When registering credentials, the Microsoft account username must match the mapped username on the collection (by default the Globus account username, unless identity mapping is configured). The Microsoft account username is determined from the preferred_username claim of the MS ID token as long as it is an email address, otherwise the email claim is used.
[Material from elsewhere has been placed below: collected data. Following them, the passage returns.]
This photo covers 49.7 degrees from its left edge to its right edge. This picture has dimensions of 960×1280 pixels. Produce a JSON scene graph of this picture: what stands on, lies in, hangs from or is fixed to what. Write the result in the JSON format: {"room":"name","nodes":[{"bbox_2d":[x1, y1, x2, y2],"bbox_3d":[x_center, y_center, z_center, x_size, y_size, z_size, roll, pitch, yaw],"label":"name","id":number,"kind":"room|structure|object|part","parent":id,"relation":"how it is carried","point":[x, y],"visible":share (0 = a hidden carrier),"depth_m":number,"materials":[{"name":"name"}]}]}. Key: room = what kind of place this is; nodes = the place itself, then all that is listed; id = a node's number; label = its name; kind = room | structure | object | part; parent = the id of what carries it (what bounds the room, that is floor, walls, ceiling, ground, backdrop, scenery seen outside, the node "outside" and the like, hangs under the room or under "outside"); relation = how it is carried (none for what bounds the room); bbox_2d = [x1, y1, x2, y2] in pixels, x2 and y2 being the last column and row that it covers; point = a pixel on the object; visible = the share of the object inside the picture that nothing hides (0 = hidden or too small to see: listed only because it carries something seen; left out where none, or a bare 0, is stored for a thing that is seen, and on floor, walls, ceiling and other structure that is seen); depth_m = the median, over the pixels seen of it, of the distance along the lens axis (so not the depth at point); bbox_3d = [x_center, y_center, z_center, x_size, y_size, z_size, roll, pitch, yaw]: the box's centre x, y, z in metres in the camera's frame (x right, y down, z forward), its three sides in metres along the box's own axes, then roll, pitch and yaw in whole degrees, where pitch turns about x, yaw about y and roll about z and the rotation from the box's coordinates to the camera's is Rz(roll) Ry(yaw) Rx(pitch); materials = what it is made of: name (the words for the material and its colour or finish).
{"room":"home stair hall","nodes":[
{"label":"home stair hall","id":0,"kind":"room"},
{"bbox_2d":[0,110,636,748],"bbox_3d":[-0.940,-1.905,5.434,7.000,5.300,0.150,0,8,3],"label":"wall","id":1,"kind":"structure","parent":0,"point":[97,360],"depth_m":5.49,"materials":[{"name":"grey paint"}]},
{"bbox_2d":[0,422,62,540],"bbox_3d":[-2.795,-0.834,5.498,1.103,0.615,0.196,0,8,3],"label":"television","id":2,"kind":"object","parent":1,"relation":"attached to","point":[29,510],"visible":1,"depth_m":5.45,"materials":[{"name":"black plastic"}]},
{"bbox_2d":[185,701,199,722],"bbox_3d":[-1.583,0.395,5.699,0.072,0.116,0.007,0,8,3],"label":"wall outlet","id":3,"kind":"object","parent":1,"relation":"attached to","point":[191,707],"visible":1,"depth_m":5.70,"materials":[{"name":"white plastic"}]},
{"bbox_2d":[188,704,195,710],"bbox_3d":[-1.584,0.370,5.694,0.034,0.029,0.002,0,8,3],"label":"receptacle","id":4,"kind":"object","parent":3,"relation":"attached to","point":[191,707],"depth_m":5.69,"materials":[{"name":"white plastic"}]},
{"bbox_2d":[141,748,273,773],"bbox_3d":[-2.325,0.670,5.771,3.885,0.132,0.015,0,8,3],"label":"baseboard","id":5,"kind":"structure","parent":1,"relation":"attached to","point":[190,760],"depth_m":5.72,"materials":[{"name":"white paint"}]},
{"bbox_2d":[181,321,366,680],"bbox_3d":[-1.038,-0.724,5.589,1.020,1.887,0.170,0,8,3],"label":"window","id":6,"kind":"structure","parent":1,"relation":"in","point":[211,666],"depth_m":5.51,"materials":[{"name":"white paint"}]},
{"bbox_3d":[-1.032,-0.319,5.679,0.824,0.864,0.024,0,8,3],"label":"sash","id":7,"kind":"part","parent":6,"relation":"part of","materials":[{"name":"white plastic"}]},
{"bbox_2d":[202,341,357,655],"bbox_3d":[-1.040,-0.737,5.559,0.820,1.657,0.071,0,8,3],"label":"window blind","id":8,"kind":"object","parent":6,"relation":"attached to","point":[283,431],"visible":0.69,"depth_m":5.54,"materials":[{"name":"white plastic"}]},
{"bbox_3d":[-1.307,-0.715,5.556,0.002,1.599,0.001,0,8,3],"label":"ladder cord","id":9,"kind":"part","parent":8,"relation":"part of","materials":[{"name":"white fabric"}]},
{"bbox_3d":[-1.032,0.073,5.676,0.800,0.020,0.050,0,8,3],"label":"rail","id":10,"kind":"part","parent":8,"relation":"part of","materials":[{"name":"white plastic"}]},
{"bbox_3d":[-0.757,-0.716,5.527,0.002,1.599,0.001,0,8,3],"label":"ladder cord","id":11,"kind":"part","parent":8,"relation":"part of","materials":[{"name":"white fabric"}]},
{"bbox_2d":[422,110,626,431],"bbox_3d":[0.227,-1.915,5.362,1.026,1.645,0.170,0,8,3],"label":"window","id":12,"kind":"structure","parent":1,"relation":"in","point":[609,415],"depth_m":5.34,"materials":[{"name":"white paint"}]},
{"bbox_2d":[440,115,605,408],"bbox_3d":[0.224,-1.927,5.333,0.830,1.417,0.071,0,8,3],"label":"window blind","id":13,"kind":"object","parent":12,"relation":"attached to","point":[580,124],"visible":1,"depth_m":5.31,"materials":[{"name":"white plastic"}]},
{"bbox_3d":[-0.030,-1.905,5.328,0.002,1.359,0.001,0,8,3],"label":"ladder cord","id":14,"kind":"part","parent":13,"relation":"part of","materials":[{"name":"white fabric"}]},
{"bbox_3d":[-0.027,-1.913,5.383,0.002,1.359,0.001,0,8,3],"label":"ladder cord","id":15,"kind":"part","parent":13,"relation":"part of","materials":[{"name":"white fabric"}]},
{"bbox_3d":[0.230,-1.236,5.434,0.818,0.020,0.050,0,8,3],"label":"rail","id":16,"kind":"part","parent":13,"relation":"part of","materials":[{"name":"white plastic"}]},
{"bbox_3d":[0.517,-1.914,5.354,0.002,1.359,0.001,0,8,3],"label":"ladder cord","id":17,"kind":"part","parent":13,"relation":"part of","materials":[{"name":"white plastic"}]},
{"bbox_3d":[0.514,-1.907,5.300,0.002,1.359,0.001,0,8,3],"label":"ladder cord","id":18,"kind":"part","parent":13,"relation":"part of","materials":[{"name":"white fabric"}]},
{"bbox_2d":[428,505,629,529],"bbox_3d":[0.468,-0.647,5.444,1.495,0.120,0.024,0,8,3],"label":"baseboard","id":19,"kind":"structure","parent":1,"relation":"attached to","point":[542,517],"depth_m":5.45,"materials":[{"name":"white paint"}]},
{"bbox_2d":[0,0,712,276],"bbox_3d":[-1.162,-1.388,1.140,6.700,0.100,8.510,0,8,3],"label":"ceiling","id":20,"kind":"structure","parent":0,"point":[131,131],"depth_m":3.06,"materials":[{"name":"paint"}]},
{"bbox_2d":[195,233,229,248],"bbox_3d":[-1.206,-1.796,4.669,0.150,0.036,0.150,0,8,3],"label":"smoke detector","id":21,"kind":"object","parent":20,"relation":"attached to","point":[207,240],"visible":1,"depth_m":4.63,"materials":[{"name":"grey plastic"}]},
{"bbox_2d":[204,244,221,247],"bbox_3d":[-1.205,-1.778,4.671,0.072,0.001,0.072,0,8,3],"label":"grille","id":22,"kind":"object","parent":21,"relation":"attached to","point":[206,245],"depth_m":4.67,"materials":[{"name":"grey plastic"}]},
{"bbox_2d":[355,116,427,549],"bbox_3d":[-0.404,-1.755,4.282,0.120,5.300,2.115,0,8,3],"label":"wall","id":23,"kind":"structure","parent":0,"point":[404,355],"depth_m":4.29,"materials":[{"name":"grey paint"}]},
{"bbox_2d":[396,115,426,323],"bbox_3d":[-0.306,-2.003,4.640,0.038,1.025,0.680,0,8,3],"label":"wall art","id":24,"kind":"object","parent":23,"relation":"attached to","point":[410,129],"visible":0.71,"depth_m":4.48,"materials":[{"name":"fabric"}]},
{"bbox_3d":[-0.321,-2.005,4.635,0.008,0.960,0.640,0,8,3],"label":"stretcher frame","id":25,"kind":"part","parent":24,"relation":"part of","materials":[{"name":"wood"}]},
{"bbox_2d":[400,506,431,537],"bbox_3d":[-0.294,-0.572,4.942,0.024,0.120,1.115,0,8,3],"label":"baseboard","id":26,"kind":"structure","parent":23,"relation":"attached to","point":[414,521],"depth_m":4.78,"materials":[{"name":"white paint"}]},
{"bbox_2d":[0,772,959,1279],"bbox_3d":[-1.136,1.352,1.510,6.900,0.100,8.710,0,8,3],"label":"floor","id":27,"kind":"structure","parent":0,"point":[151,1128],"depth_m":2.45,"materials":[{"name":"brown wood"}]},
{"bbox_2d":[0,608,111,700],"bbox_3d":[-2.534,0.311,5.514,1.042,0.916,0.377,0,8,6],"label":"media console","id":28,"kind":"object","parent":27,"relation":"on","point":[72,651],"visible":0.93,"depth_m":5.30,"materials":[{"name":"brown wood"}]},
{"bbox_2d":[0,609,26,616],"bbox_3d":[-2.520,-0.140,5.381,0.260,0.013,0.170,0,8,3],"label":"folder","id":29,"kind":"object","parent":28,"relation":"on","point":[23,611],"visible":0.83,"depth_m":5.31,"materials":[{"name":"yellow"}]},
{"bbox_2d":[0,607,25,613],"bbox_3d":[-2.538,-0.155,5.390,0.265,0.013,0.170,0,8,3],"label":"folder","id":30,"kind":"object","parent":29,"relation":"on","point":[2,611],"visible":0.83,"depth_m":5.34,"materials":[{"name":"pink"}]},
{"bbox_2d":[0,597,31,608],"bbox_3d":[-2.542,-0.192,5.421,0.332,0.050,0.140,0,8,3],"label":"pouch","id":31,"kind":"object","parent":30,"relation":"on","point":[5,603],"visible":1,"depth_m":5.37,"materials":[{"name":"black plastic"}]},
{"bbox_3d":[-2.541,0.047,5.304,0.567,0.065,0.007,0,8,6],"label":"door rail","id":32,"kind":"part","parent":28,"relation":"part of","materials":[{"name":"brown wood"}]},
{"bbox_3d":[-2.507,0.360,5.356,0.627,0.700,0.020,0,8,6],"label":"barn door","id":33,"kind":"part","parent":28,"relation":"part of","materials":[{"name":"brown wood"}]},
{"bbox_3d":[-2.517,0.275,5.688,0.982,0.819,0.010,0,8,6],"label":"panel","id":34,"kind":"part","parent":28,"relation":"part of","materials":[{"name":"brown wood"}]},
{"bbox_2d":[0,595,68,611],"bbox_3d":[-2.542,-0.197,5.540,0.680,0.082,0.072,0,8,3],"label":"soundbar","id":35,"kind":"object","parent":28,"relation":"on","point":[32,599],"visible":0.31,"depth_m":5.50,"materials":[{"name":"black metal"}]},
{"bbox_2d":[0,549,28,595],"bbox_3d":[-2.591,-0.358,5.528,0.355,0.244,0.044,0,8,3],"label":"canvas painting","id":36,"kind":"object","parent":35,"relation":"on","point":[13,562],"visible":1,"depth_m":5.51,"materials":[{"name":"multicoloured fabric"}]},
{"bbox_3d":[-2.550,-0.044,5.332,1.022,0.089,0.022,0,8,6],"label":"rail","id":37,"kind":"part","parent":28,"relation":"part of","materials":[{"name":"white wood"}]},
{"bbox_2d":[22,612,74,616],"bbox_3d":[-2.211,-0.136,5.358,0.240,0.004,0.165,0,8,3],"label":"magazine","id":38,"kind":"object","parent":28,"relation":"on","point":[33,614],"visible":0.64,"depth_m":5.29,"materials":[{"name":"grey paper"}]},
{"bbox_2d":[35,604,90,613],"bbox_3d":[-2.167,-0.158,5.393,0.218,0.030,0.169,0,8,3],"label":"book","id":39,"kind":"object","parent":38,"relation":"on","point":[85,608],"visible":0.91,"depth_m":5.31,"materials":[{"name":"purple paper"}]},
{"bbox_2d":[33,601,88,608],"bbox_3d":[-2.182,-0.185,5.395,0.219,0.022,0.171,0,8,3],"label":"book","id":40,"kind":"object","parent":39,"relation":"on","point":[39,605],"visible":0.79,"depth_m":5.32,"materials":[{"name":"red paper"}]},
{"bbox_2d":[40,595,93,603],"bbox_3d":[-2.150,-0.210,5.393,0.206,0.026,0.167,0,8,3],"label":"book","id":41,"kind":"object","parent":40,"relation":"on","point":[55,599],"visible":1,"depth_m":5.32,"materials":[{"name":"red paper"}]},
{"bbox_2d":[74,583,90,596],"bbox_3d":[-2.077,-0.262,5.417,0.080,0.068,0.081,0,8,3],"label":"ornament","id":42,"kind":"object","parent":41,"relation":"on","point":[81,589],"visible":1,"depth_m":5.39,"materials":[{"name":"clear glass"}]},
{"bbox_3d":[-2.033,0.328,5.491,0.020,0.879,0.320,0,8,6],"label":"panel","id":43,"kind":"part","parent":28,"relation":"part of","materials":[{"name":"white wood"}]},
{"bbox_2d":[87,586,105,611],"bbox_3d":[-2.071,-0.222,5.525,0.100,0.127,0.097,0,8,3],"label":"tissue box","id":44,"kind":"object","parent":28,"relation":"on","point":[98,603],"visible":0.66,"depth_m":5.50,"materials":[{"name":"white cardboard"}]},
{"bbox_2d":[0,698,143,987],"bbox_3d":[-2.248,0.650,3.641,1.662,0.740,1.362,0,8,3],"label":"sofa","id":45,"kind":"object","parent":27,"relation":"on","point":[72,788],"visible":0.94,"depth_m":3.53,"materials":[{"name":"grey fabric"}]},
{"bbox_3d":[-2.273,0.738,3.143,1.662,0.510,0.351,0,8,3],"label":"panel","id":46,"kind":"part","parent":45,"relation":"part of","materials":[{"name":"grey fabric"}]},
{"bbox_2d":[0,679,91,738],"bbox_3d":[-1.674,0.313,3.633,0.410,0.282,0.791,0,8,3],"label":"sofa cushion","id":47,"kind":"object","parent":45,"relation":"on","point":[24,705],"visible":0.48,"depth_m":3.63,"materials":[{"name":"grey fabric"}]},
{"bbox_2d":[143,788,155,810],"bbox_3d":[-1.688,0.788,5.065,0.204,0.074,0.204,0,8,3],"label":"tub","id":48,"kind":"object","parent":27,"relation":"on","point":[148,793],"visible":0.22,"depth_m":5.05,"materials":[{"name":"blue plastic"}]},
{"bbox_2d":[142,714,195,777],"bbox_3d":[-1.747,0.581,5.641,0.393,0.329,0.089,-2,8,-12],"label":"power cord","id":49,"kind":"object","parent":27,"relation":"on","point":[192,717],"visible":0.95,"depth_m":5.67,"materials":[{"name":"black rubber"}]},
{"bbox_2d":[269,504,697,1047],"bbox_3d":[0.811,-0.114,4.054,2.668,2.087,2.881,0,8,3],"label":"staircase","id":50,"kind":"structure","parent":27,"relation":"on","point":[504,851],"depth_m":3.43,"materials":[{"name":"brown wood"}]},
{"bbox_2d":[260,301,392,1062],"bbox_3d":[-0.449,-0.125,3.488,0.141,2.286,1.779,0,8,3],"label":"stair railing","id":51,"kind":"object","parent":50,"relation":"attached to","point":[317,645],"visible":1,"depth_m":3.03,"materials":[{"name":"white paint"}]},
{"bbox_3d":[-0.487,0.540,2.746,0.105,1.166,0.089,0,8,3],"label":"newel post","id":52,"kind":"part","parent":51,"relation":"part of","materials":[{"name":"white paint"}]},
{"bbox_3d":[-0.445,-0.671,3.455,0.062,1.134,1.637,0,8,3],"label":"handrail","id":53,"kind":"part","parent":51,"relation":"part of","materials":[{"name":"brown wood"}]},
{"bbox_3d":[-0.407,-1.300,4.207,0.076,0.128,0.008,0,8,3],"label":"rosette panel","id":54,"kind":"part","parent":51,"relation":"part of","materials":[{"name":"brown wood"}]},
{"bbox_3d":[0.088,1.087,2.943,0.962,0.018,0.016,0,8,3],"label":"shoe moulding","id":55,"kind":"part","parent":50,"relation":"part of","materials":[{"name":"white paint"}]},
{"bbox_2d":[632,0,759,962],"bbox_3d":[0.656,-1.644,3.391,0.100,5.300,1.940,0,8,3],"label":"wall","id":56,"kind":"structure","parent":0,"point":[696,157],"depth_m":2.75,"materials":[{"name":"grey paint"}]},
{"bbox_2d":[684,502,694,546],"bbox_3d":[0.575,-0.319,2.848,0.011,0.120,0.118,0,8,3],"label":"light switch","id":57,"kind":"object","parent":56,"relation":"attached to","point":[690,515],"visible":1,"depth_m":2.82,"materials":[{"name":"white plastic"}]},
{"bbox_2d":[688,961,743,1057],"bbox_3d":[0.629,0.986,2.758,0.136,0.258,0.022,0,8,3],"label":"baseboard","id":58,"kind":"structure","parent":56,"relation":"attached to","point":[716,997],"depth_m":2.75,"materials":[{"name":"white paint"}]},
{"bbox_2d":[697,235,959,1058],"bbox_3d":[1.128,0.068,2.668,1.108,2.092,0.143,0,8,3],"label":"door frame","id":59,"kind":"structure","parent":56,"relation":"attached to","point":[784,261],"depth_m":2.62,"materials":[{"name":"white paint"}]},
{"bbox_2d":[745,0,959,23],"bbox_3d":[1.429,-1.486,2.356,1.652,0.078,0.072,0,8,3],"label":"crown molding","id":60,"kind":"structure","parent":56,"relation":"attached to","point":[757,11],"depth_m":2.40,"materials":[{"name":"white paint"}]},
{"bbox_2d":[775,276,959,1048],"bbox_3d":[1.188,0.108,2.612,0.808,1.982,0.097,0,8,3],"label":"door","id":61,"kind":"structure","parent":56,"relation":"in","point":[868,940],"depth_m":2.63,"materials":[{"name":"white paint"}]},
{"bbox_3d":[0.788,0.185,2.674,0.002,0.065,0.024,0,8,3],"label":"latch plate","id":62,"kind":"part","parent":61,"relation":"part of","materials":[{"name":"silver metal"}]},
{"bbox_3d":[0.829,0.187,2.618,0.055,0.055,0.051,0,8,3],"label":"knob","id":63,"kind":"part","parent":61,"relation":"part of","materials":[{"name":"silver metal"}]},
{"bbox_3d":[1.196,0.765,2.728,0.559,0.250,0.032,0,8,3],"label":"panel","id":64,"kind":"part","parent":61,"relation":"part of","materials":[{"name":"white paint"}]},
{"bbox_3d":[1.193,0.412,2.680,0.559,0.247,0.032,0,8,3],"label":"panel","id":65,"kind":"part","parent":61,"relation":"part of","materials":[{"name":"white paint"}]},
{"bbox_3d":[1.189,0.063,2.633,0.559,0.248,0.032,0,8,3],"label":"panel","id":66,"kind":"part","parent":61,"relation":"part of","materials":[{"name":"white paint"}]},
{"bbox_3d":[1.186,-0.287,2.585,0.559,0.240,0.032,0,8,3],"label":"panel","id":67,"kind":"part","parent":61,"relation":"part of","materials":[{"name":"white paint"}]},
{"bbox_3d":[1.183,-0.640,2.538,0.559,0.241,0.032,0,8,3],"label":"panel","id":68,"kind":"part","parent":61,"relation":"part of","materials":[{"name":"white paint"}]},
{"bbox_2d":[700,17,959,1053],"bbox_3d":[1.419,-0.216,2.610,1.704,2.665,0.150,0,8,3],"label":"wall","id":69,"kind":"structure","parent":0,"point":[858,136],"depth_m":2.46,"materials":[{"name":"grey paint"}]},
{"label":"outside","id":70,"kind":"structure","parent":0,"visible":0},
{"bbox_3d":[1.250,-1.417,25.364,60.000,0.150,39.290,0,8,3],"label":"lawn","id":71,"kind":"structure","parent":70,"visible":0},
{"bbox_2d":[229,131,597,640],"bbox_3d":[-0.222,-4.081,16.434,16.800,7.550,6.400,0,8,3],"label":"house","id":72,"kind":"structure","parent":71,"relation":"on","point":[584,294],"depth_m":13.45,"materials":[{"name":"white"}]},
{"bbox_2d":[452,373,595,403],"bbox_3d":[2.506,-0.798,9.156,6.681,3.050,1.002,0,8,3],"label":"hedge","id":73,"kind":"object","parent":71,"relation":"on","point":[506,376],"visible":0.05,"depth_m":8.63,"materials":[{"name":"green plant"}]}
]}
In most cases the preferred_username claim will be correct, but if the optional upn claim is enabled in the app registration, that will be used instead.

Alternately, the storage-gateway --ms-allow-any-account command-line option can be set to allow access to any Microsoft account.

Empty files

The Creation of empty files is now supported. (new in 5.4.64)

Limitations

External and link-only sharing

Items shared via OneDrive from an external Azure Tenant are not currently accessible via Globus.

Items shared via OneDrive links (eg. if you receive a link via e-mail) are not accessible via Globus.

Appendix A: Document Types for the OneDrive Connector

OneDriveStoragePolicies Document

Connector-specific storage gateway policies for the OneDrive connector

One of the following schemas:

{
  "DATA_TYPE": "onedrive_storage_policies#1.0.0",
  "auth_callback": "string",
  "client_id": "string",
  "secret": "string",
  "tenant": "string",
  "user_api_rate_limit": 0
}

OneDriveUserCredentialPolicies Document

Connector-specific user credential policies for the OneDrive connector

One of the following schemas:

OneDriveUserCredentialPolicies_1_0_0

{
  "DATA_TYPE": "onedrive_user_credential_policies#1.0.0",
  "access_token": "string",
  "email": "string",
  "refresh_token": "string",
  "scopes": [
    "openid",
    "email",
    "profile",
    "offline_access",
    "files.readwrite.all"
  ],
  "sub": "string",
  "tid": "string",
  "token_expiry": "2019-08-24T14:15:22Z"
}

Appendix B: User Consents and Access Control

If a user grants consent for sites.readwrite.all during their MS login process, even if the Azure App configuration does not explicitly allow it, the GCS credential flow will include the permission.

To restrict access to only the desired paths (e.g. preventing access to /Shared), Endpoint Admins can leverage Restrict Paths policies.